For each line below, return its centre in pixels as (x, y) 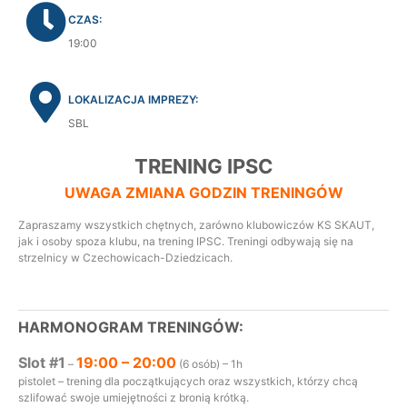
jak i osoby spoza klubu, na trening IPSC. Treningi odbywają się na (186, 241)
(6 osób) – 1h (209, 364)
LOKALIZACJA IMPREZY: (133, 99)
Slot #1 (42, 362)
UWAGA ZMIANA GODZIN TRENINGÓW (203, 193)
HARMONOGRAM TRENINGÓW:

Work task: Exactly how many lines of the records hold "TRENINGÓW"? Give the number without any words.

Written answer: 2